**REQUIRED WORK:**
Each line holding the word "pour" must appear in the answer, copied from the entries.

**MATERIAL SHOWN:**
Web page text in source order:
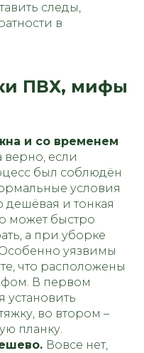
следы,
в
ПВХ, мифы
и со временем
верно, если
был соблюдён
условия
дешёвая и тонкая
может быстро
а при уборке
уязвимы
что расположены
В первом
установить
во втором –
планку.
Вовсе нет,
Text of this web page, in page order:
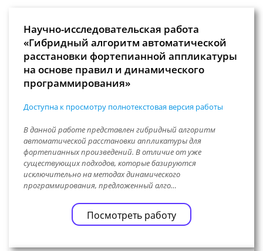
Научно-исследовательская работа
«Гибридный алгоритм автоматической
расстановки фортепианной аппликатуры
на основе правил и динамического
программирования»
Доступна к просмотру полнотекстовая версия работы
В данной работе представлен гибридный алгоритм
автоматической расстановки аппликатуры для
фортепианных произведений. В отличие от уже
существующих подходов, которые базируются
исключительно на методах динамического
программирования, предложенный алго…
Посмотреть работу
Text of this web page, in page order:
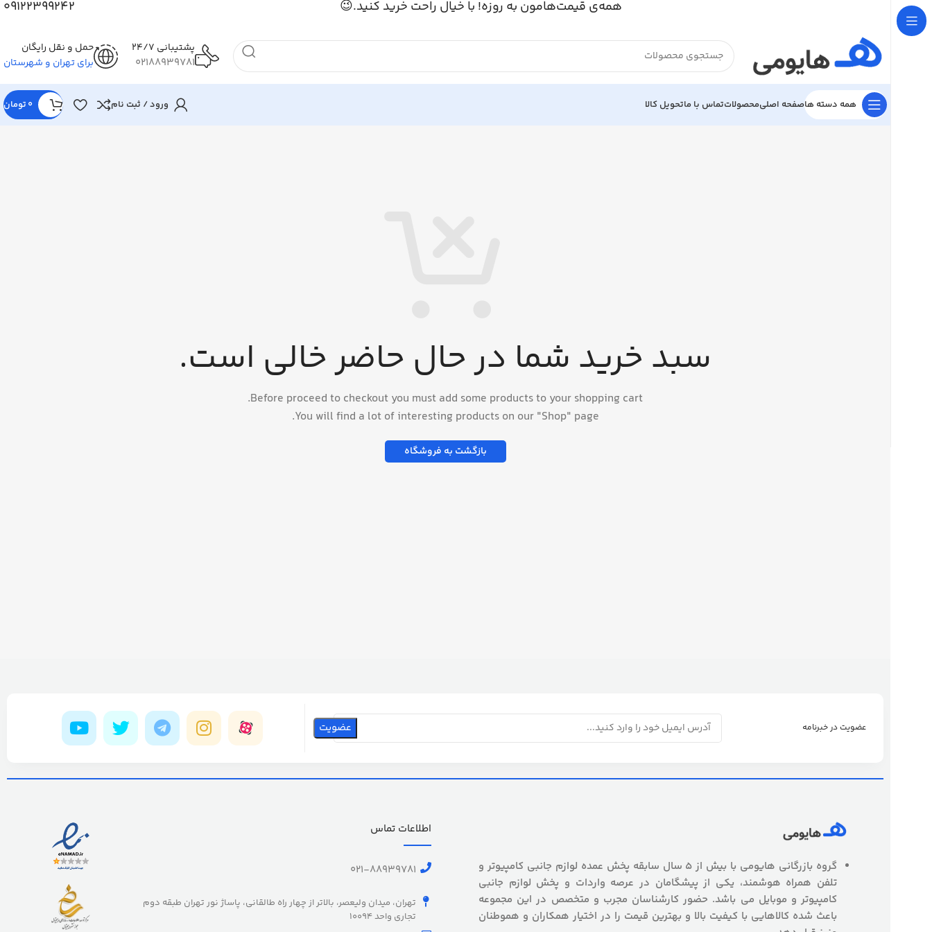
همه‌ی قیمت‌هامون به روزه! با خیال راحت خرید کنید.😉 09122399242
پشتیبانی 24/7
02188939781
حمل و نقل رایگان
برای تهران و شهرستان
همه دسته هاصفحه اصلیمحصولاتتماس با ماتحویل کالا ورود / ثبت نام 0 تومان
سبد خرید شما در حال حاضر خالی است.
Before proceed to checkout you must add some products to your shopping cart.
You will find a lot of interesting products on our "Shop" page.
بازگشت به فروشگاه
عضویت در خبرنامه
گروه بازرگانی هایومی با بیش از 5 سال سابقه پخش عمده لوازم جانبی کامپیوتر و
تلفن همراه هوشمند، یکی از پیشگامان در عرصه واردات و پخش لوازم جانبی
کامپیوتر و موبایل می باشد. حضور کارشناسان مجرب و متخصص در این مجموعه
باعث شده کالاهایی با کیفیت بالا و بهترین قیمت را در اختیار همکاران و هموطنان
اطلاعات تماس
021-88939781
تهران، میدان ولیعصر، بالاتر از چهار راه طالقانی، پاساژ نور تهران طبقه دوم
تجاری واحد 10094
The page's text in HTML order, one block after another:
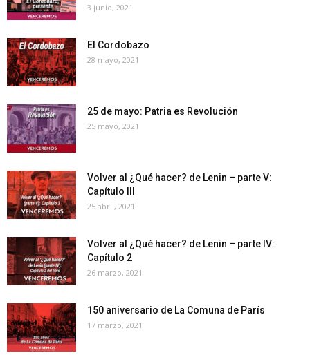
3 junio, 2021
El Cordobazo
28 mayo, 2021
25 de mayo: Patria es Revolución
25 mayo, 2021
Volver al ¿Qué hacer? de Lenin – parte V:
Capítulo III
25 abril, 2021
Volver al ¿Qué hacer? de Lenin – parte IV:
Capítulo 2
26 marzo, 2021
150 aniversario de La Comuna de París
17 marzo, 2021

* * *

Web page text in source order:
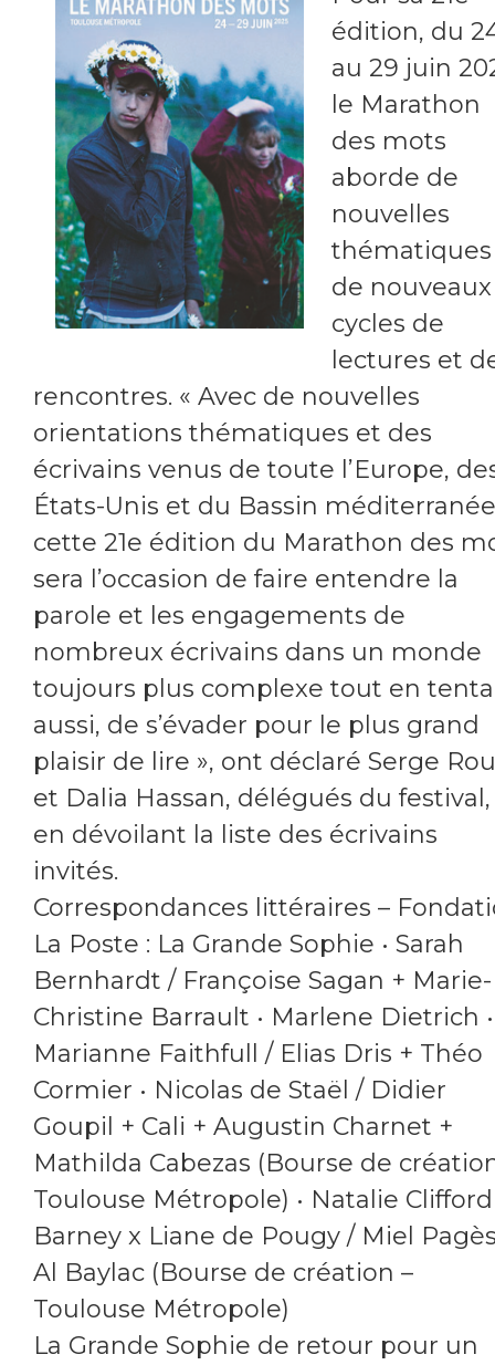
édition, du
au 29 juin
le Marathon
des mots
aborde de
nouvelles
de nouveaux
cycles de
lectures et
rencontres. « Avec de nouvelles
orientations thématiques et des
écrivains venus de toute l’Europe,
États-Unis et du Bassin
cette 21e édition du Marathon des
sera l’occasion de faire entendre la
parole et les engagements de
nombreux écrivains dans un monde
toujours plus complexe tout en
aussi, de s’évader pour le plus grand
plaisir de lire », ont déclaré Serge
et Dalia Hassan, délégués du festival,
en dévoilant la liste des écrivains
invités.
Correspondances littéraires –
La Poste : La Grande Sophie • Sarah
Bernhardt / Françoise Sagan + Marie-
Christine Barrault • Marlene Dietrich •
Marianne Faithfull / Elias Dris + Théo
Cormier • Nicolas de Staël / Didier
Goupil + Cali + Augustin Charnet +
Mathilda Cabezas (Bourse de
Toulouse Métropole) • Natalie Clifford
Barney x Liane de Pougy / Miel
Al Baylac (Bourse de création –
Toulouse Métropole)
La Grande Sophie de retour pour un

**EXERCISE SOLUTION:**
aussi, de s’évader pour le plus grand
La Grande Sophie de retour pour un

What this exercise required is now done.